- **WORK TASK**
Return the listing in full and exactly, but without a single picture.

---- EXERCISE MATERIAL

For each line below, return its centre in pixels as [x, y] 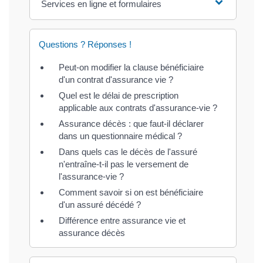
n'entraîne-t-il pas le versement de [124, 164]
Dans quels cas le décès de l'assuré [128, 151]
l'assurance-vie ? [91, 176]
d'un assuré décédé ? [100, 204]
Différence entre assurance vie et [122, 220]
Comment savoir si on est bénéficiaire [131, 192]
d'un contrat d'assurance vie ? [116, 79]
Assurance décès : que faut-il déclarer [131, 123]

--------

- **OUTPUT OF THE TASK**
For each line below, return its centre in pixels as [x, y] 
n'entraîne-t-il pas le versement de [124, 164]
Dans quels cas le décès de l'assuré [128, 151]
l'assurance-vie ? [91, 176]
d'un assuré décédé ? [100, 204]
Différence entre assurance vie et [122, 220]
Comment savoir si on est bénéficiaire [131, 192]
d'un contrat d'assurance vie ? [116, 79]
Assurance décès : que faut-il déclarer [131, 123]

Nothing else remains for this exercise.